From now through the end of December, MIRI's 2019 Fundraiser is live! See our fundraiser post for updates on our past year and future plans.
One of our biggest updates, I'm happy to announce, is that we've hired five new research staff, with a sixth to join us in February. For details, see Workshops and Scaling Up in the fundraiser post.
Also: Facebook's Giving Tuesday matching opportunity is tomorrow at 5:00am PT! See Colm's post for details on how to get your donation matched.
- Our most recent hire, “Risks from Learned Optimization” co-author Evan Hubinger, describes what he'll be doing at MIRI. See also Nate Soares' comment on how MIRI does nondisclosure-by-default.
- Buck Shlegeris discusses EA residencies as an outreach opportunity.

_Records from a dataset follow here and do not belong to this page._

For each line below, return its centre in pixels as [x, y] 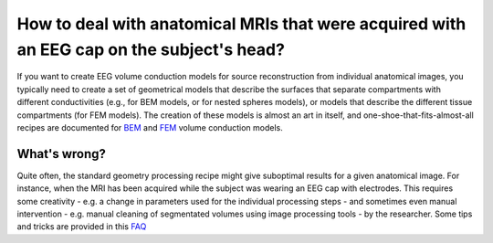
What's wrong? [62, 154]
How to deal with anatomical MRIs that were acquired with [241, 24]
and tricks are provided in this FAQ [82, 227]
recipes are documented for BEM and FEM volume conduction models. [150, 127]
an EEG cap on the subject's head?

- OpenAI releases Safety Gym, a set of tools and environments for incorporating safety constraints into RL tasks.
- CHAI is seeking interns; application deadline Dec. 15.

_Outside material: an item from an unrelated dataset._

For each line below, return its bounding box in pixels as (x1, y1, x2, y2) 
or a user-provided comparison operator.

Thoughts from the research team
This month, I'm trying something new: quoting MIRI researchers' summaries and thoughts on recent AI safety write-ups.
I've left out names so that these can be read as a snapshot of people's impressions, rather than a definitive “Ah, researcher X believes Y!” Just keep in mind that these will be a small slice of thoughts from staff I've recently spoken to, not anything remotely like a consensus take.
- Re Will transparency help catch deception? — “A good discussion of an important topic. Matthew Barnett suggests that any weaknesses in a transparency tool may turn it into a detrimental middle-man, and directly training supervisors to catch deception may be preferable.”
- Re Chris Olah’s views on AGI safety — “I very much agree with Evan Hubinger's idea that collecting different perspectives — different ‘hats’ — is a useful thing to do. Chris Olah's take on transparency is good to see. The concept of microscope AI seems like a useful one, and Olah's vision of how the ML field could be usefully shifted is quite interesting.”
- Re Defining AI Wireheading — “Stuart Armstrong takes a shot at making a principled distinction between wireheading and the rest of Goodhart.”
- Re How common is it to have a 3+ year lead? — “This seems like a pretty interesting question for AI progress models. The expected lead time and questions of expected takeoff speed greatly influence the extent to which winner-take-all dynamics are plausible.”
- Re Thoughts on Implementing Corrigible Robust Alignment — “Steve Byrnes provides a decent overview of some issues around getting ‘pointer’ type values.”